LISTED RECORDS section start
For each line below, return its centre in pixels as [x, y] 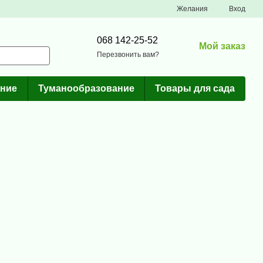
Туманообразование [86, 88]
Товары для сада [195, 88]
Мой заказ [222, 46]
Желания [192, 9]
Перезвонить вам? [128, 54]
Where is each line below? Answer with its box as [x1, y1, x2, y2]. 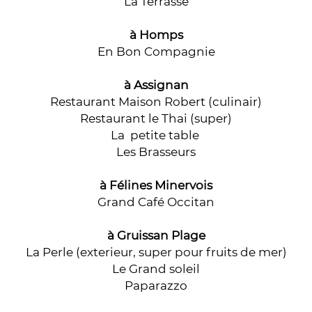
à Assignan [123, 78, 189, 92]
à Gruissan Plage [107, 228, 205, 242]
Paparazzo [125, 279, 187, 292]
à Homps [129, 28, 183, 42]
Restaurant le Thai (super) [80, 111, 232, 125]
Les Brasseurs [116, 145, 196, 159]
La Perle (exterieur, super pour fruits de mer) [25, 245, 287, 259]
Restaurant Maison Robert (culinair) [50, 95, 262, 109]
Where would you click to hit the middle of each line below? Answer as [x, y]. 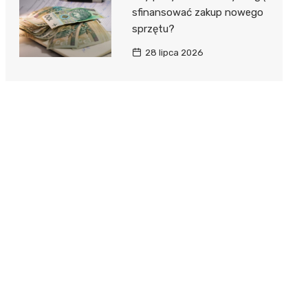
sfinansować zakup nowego [197, 13]
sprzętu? [153, 29]
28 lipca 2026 [174, 53]
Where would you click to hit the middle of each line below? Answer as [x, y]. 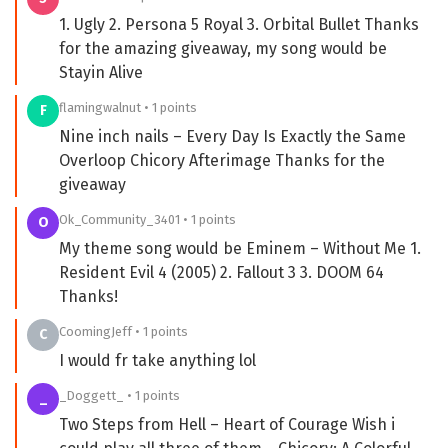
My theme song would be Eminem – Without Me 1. [240, 248]
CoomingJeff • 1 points [123, 331]
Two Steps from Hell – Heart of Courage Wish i [227, 424]
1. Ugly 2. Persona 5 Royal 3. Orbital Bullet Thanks [239, 24]
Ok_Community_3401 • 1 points [147, 219]
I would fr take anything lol [157, 360]
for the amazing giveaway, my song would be [223, 48]
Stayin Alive [101, 72]
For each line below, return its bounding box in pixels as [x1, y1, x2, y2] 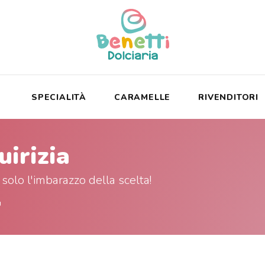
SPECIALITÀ [31, 92, 86, 103]
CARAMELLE [114, 92, 171, 103]
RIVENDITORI [198, 92, 258, 103]
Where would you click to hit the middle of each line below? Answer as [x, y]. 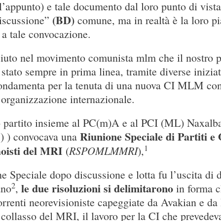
LISTED RECORDS section end
Looking at the data above, count every line holding the word "points" and state only the count.

■ **RESPONSE TO THIS EXERCISE**
2